The ratio of the antioxidant to the organic solvent will vary depending on the particular antioxidant and solvent used, but generally the ratio will be in the range of at least about 60 to about 40 of the antioxidant to the solvent and preferably 8006696 - 13 - running to about 40:60 and most preferably about 50 to about 60. Less solvent will be needed if the organic solvent has a higher kauri-butanol number, if the antioxidant has significant aromaticity, and if the kauri-5-butanol approaches number 50 when the antioxidant has a significant amount of aromatic character. The amount of the organic solvent used in preparing the emulsion of the antioxidant will generally vary within the range of about 1 to about 50% by weight of the emulsion. More solvent can always be added, but there is no advantage in such practice as the solvent is usually removed at a later time.

The emulsifying agent or emulsifying agents according to the invention is either selected from non-ionic emulsifying agents or a mixture of one or more non-ionic emulsifying agents with an anionic emulsifying agent. When using more than one emulsifying agent, the emulsifying agents form an emulsion mixture of at least two emulsifying agents. The emulsifying agents are selected to provide a hydrophilic-lipophilic balance (HLB-20 value) for the emulsifying agent or emulsifying mixture in the range of about 12 to about 27. Non-exclusive examples of chemical types of emulsifying agents for use in the mixture of emulsifying agents are non-ionic emulsifiers such as ethoxylated alcohols, ethoxylated alkyl phenols, ethoxylated fatty acids, ethoxylated fatty esters and oils, fatty esters, glycerol esters, glycol esters, monoglycerides and derivatives, sorbitan derivatives, sucrose esters and alkyl alcohol polyol ether, alkyl alcohol oxide alkyl condensates. Non-exclusive examples of the anionic emulsifiers include alkyl sulfonates, phosphate esters, polyaminocarboxylic acids and related sequestering agents, sucin sulfate derivatives, alcohol sulfates, ethoxylated alcohol sulfates, sulfates and sulfonates of ethoxylated alkyl phenols, oils and fatty esters and the like. The amount of the emulsifying agent or emulsifying mixture added to the emulsion is in the range of about 3 to about 15% by weight of the emulsion.

s η n «6 a 6 - 14 -

In addition to the antioxidant, the organic solvent and one or more emulsifying agents, the emulsion contains an amount of water necessary to make the emulsion into an oil-in-water emulsion, which generally ranges from about 28 to is about 70% by weight. If the emulsion has to be transported over a significant distance, it is most practical to add just the amount of water needed to make the emulsion an oil-in-water emulsion, which is in fact a concentrated emulsion, which can be further diluted at the site of use.

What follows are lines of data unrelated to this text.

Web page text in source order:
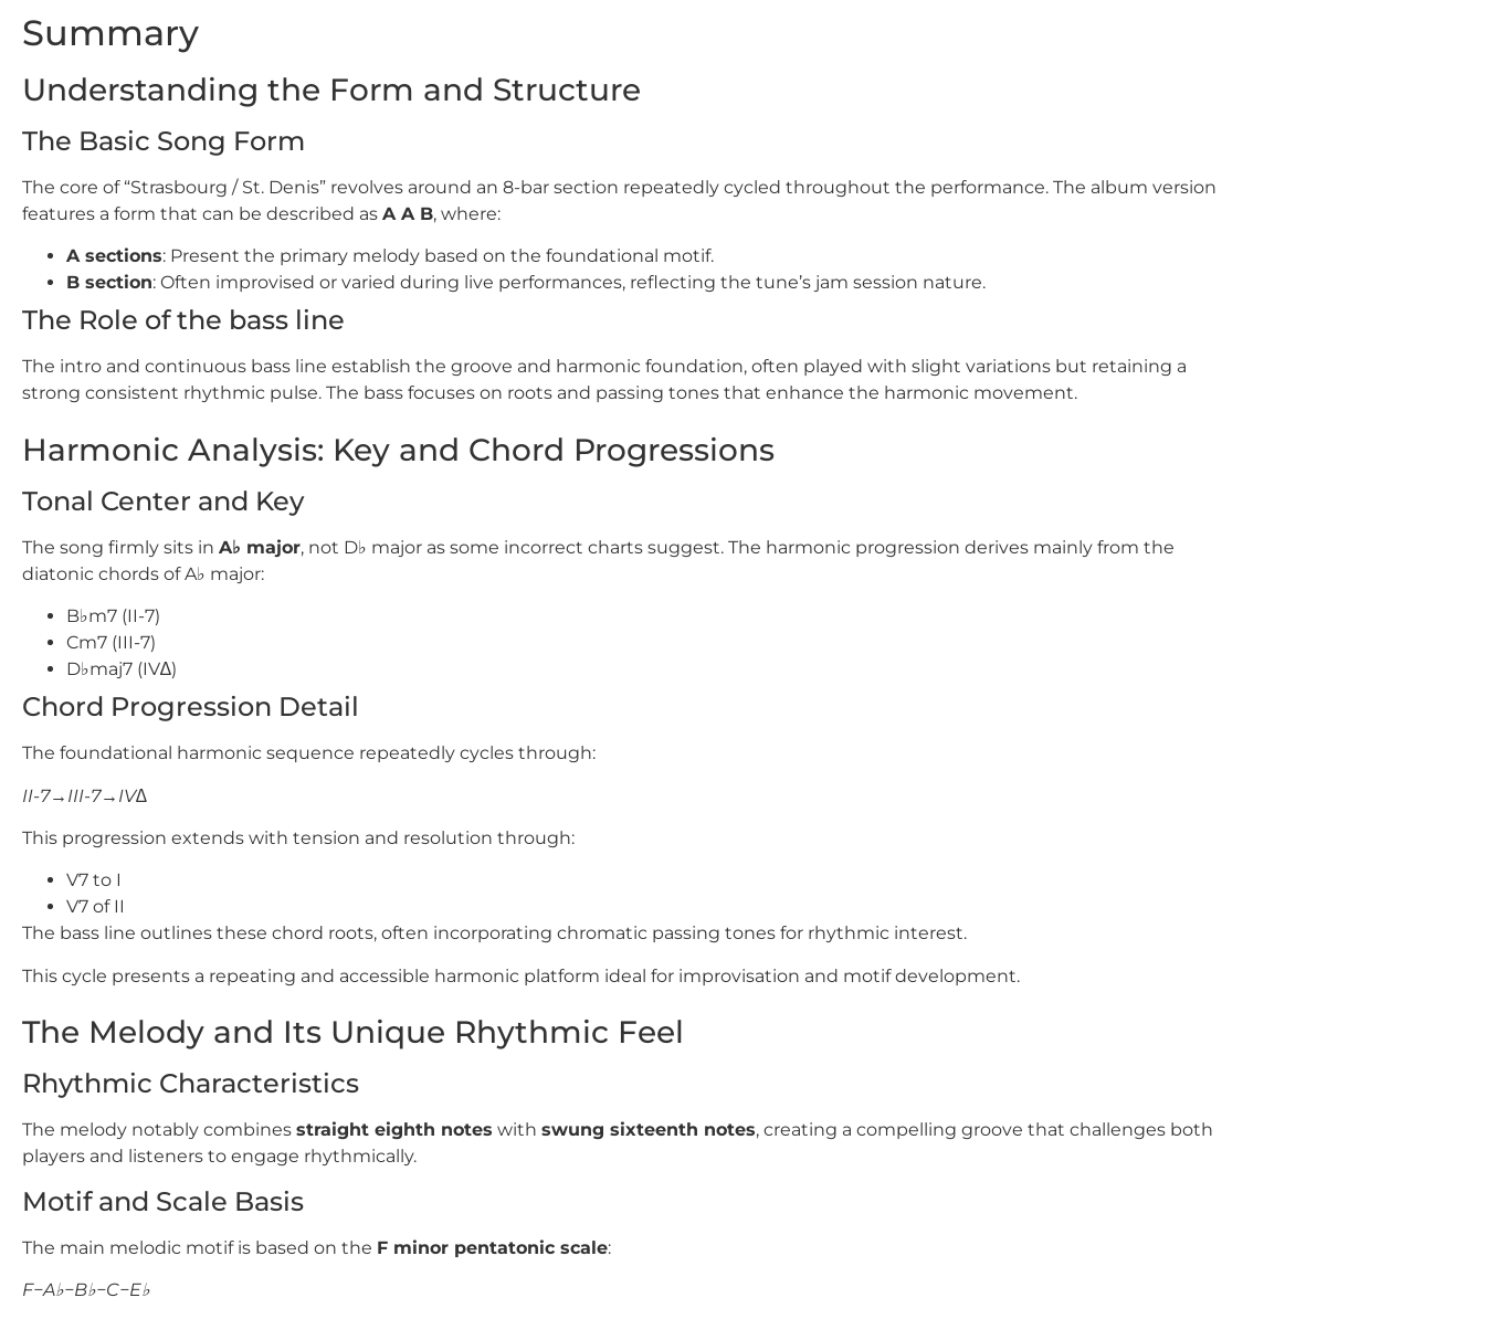
Summary
Understanding the Form and Structure
The Basic Song Form
The core of “Strasbourg / St. Denis” revolves around an 8-bar section repeatedly cycled throughout the performance. The album version
features a form that can be described as A A B, where:
A sections: Present the primary melody based on the foundational motif.
B section: Often improvised or varied during live performances, reflecting the tune’s jam session nature.
The Role of the bass line
The intro and continuous bass line establish the groove and harmonic foundation, often played with slight variations but retaining a
strong consistent rhythmic pulse. The bass focuses on roots and passing tones that enhance the harmonic movement.
Harmonic Analysis: Key and Chord Progressions
Tonal Center and Key
The song firmly sits in A♭ major, not D♭ major as some incorrect charts suggest. The harmonic progression derives mainly from the
diatonic chords ofA♭ major:
B♭m7 (II-7)
Cm7 (III-7)
D♭maj7 (IV∆)
Chord Progression Detail
The foundational harmonic sequence repeatedly cycles through:
II-7→III-7→IV∆
This progression extends with tension and resolution through:
V7 to I
V7 of II
The bass line outlines these chord roots, often incorporating chromatic passing tones for rhythmic interest.
This cycle presents a repeating and accessible harmonic platform ideal for improvisation and motif development.
The Melody and Its Unique Rhythmic Feel
Rhythmic Characteristics
The melody notably combines straight eighth notes with swung sixteenth notes, creating a compelling groove that challenges both
players and listeners to engage rhythmically.
Motif and Scale Basis
The main melodic motif is based on the F minor pentatonic scale:
F−A♭−B♭−C−E♭

In preparing the emulsion of the invention, one or more of the aforementioned antioxidants are dissolved in one or more of the volatilizing organic solvents suitable for the specific antioxidants involved. Also, the antioxidant or the antioxidants can be melted and then added to the volatilizing organic solvent. The mixture of the one or more antioxidants with one or more organic solvents can be subjected to moderately elevated temperatures to facilitate solubilization of the antioxidants. The mixture of the antioxidant dissolved in the organic solvent contains the one or more emulsifiers added thereto, and this mixture is emulsified using standard techniques, conditions and equipment. Such standard techniques include the direct method of preparing an emulsion or the indirect method of preparing an emulsion in which water is added until the oil inverts to an oil-in-water emulsion. The amount of water added to the organic solution of the antioxidant and emulsifying agent mixture is that which provides an emulsion containing about 28 to about 70% by weight water. The homogenizing action can be performed in a variety of equipment which can subject the aqueous organic mixture to high shear. An example of such equipment is an Eppenbach colloid mill with a distance setting of 20. A Manton-Gaulin homogenizer can also be used at pressures from 210 to 420 kg per cm. The emulsifier or emulsifier mixture can be added to the mixture of one or more antioxidants and one or more organic solvents by separately adding the emulsifier to the mixture or by adding any combination of the emulsifying agents. After the emulsifying agents have been added, the resulting mixture is slowly diluted with water using the invert emulsion technique, where the water may be at ambient or elevated temperature. The water is added slowly until the emulsion inverts to an oil-in-water emulsion and then the emulsion is cooled to ambient conditions. Additional water is added during cooling or afterwards to bring the emulsion to the desired concentration. The amount of water added to the emulsion is at least about 28% by weight of the emulsion composition.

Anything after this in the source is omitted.